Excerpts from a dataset
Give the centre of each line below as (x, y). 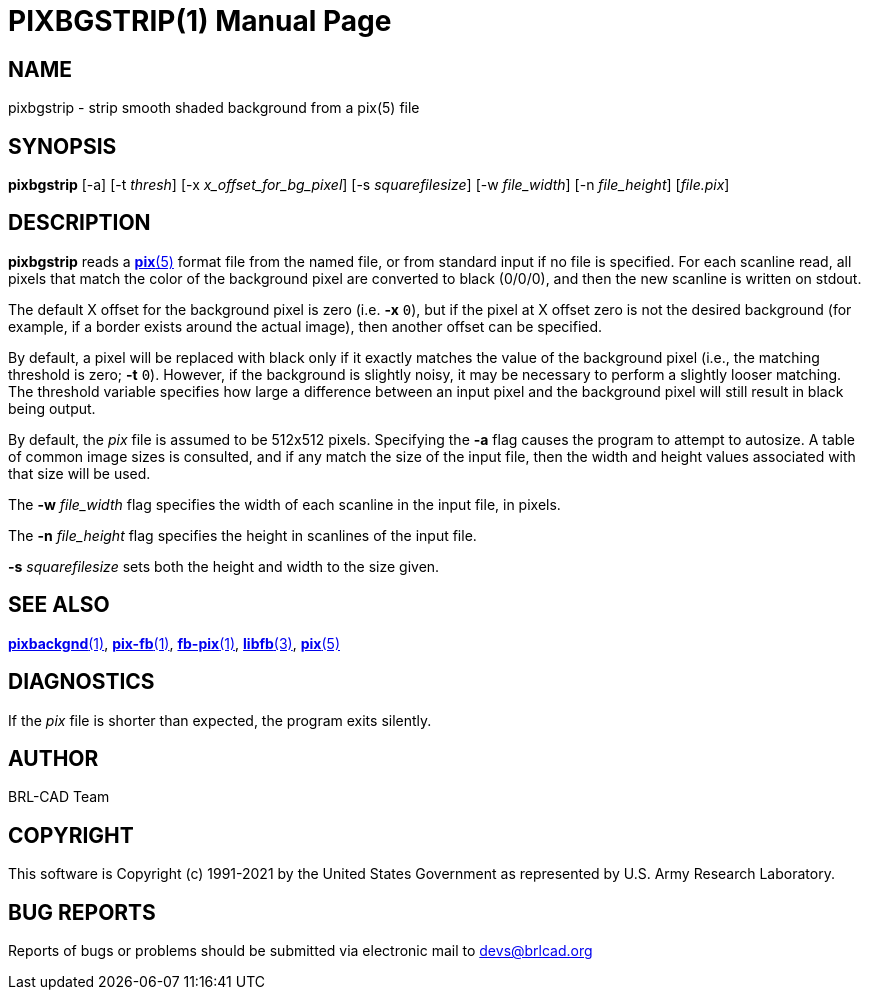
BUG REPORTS (82, 912)
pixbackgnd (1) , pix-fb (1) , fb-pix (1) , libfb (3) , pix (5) (174, 643)
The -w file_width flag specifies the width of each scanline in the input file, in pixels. (284, 504)
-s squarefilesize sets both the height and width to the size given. (224, 566)
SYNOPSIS (62, 146)
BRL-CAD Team (59, 797)
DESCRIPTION (79, 223)
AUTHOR (53, 758)

• TASK REQUIREMENTS:
Your answer should consist of every line from the entries that holds "width".

• RESPONSE:
The -w file_width flag specifies the width of each scanline in the input file, in pixels. (284, 504)
-s squarefilesize sets both the height and width to the size given. (224, 566)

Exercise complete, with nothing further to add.